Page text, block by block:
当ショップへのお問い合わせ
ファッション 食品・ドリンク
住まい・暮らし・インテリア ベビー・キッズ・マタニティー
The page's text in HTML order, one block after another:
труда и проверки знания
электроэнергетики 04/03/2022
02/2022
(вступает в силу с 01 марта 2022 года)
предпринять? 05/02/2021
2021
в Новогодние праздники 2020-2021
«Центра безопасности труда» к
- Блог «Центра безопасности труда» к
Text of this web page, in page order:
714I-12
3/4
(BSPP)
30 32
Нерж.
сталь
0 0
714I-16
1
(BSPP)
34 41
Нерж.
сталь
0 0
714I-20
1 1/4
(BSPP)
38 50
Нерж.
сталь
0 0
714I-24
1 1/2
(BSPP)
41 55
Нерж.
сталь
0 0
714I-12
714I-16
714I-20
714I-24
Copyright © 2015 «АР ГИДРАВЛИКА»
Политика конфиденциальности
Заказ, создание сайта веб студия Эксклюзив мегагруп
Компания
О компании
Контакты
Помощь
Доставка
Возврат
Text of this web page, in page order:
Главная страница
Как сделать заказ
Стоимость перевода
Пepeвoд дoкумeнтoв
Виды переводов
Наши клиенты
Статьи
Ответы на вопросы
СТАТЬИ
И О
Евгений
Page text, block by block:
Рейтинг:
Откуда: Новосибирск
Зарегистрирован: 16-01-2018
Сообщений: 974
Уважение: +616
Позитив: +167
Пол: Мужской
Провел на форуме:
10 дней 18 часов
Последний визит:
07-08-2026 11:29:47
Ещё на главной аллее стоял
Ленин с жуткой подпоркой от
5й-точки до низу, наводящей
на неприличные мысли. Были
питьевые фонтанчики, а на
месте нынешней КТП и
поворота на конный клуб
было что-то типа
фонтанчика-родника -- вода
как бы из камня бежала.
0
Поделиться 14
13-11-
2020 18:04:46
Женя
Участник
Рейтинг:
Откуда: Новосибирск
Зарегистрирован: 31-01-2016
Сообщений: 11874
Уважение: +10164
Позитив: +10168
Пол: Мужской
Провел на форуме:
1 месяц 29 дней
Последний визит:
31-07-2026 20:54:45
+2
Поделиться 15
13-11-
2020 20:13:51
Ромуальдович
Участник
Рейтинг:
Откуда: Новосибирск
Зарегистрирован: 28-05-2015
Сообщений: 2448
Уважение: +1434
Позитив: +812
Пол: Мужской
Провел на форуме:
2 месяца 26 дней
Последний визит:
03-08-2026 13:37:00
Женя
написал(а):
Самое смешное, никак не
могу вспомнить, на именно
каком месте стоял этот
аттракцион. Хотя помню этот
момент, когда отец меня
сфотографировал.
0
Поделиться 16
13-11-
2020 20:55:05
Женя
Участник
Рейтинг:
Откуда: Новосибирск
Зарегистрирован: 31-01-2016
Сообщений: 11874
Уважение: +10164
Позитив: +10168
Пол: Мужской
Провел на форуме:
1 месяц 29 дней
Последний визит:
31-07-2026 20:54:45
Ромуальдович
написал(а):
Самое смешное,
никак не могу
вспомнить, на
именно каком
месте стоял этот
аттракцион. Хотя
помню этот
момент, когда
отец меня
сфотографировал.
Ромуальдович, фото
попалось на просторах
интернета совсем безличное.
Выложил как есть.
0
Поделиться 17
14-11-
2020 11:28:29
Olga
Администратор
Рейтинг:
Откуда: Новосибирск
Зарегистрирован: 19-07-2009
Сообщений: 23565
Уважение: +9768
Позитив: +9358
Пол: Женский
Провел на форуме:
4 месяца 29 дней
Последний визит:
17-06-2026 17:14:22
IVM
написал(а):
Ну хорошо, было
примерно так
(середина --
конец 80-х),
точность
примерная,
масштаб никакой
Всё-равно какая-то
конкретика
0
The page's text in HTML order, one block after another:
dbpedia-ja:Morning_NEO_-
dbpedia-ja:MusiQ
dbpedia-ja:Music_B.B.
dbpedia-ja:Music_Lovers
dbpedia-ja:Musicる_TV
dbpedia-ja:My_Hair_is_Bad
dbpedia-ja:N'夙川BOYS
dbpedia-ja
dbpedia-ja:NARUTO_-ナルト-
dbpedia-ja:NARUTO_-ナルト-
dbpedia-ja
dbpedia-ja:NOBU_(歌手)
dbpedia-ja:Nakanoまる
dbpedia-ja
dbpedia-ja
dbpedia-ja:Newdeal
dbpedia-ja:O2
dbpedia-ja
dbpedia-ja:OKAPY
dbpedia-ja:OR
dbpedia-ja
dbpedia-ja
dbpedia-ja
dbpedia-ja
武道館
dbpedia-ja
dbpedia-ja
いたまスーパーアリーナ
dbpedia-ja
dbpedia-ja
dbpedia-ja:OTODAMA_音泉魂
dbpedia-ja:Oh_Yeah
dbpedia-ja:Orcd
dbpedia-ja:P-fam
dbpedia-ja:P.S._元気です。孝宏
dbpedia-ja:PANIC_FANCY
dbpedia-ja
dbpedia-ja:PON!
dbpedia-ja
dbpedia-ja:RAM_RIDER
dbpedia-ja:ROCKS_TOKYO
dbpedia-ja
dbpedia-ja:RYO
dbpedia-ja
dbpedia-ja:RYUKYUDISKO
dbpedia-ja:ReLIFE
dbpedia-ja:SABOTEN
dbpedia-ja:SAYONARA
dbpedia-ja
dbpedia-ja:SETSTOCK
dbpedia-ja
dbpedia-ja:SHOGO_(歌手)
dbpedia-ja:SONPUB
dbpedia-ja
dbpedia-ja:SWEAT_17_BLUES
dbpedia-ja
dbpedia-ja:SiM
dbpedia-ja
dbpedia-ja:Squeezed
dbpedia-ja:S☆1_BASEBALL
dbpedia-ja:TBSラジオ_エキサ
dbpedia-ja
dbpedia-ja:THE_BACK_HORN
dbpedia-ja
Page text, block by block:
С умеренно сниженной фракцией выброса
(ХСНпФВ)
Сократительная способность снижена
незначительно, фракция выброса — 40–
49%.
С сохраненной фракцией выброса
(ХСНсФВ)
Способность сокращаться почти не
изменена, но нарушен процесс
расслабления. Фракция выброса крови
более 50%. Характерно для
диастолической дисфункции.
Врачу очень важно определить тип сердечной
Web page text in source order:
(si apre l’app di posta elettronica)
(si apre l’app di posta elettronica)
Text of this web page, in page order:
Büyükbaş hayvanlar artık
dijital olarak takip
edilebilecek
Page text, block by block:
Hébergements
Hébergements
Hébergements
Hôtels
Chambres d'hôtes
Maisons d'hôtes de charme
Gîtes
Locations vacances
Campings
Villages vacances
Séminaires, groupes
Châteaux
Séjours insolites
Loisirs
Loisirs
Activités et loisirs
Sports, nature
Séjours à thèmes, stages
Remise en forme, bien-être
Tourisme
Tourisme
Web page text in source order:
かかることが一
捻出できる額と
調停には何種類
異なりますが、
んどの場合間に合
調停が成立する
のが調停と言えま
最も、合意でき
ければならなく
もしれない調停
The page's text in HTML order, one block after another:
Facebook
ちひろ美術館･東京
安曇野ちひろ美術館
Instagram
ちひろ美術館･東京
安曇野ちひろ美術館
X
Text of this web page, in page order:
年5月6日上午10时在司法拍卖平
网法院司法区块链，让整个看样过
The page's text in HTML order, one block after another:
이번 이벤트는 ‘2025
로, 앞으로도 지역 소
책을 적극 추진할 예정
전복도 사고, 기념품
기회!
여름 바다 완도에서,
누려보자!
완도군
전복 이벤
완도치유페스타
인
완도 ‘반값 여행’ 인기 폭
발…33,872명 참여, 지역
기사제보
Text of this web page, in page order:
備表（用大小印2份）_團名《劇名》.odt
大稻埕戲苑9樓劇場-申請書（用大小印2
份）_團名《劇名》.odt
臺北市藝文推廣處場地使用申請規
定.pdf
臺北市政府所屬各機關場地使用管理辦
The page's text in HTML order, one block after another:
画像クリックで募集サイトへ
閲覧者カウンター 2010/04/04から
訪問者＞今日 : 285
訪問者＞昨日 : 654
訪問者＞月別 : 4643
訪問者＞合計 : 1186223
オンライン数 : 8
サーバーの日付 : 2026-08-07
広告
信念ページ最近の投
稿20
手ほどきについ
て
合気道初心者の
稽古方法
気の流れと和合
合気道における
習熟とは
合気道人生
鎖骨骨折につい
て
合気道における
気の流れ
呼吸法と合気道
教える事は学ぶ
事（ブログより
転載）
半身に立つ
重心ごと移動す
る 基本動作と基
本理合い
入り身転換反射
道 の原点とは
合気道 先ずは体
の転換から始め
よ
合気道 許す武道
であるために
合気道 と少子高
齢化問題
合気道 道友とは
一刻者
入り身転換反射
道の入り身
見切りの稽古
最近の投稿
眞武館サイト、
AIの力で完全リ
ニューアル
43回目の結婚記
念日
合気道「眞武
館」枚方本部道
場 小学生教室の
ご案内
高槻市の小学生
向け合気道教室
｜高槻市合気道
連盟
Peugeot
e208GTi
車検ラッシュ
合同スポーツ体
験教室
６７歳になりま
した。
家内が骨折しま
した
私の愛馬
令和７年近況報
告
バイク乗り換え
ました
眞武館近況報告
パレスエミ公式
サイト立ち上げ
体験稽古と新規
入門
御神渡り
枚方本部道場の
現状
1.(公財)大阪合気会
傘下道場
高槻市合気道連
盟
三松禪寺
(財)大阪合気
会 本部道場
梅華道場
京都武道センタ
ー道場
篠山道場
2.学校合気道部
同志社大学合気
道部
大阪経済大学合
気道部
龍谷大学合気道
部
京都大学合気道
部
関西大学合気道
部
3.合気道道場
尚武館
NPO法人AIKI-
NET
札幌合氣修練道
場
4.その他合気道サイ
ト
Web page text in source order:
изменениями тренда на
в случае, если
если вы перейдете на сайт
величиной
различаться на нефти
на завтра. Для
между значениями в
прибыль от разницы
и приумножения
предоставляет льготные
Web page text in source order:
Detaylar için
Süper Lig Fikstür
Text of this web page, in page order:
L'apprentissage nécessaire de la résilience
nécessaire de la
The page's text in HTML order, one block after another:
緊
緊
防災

____

> _INSTRUCTIONS TO FOLLOW_:
Please go through the data above and copy every line that has the word "Séjours".

> _SOLVED EXERCISE_:
Séjours insolites
Séjours à thèmes, stages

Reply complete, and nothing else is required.